WORK INSTRUCTION
From the entries that follow, copy exactly the lines beginning at the line holding "Explicación de términos" and continuing through the line holding "Web interface for".

RECORDS SUPPLIED

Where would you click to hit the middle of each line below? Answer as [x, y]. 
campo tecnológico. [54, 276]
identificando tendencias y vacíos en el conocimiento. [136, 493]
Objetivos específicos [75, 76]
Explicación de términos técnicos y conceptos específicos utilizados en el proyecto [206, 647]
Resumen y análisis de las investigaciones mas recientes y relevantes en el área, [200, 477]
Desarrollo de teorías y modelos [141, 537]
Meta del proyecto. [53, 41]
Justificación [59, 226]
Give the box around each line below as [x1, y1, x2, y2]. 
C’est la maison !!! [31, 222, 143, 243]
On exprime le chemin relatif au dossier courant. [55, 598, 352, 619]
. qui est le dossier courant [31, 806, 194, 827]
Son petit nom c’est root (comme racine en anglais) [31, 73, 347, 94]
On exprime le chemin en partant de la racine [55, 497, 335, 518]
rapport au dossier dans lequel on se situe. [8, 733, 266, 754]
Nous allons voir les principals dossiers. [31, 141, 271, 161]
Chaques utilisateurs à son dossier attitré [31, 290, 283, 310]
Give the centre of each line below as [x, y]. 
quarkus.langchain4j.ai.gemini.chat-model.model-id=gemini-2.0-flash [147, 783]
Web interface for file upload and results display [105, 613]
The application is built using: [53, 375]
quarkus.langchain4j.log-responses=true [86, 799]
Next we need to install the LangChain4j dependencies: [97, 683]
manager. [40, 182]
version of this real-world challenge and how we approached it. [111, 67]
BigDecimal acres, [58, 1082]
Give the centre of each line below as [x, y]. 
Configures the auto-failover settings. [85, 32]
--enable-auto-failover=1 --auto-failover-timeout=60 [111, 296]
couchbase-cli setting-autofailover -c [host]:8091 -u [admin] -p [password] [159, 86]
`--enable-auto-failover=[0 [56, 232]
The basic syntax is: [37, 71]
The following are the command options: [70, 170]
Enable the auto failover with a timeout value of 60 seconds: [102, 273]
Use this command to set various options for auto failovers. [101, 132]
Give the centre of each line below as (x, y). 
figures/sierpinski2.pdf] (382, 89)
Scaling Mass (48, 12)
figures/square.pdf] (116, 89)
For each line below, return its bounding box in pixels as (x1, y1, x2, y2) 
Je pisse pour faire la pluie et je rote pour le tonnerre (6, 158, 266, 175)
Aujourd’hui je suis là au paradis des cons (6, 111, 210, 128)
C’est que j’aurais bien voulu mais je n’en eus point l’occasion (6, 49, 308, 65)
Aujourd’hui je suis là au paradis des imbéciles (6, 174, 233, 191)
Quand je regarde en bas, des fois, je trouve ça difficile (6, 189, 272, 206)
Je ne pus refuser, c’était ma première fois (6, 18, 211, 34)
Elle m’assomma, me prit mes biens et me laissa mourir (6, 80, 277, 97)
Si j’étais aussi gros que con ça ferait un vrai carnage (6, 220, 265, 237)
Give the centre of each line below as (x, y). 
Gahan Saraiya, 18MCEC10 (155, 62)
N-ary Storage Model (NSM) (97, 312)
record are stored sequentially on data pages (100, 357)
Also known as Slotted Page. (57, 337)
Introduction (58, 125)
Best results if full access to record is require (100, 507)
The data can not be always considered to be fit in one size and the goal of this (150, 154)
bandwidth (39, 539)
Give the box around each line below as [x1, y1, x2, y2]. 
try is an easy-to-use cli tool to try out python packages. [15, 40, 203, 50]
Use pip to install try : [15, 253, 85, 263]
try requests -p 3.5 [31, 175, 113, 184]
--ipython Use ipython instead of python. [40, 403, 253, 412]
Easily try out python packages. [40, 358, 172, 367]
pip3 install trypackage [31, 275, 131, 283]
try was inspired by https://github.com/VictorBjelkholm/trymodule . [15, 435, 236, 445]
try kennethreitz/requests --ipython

WRITTEN ANSWER
Explicación de términos técnicos y conceptos específicos utilizados en el proyecto [206, 647]
Resumen y análisis de las investigaciones mas recientes y relevantes en el área, [200, 477]
Desarrollo de teorías y modelos [141, 537]
Meta del proyecto. [53, 41]
Justificación [59, 226]
Give the box around each line below as [x1, y1, x2, y2]. 
C’est la maison !!! [31, 222, 143, 243]
On exprime le chemin relatif au dossier courant. [55, 598, 352, 619]
. qui est le dossier courant [31, 806, 194, 827]
Son petit nom c’est root (comme racine en anglais) [31, 73, 347, 94]
On exprime le chemin en partant de la racine [55, 497, 335, 518]
rapport au dossier dans lequel on se situe. [8, 733, 266, 754]
Nous allons voir les principals dossiers. [31, 141, 271, 161]
Chaques utilisateurs à son dossier attitré [31, 290, 283, 310]
Give the centre of each line below as [x, y]. 
quarkus.langchain4j.ai.gemini.chat-model.model-id=gemini-2.0-flash [147, 783]
Web interface for file upload and results display [105, 613]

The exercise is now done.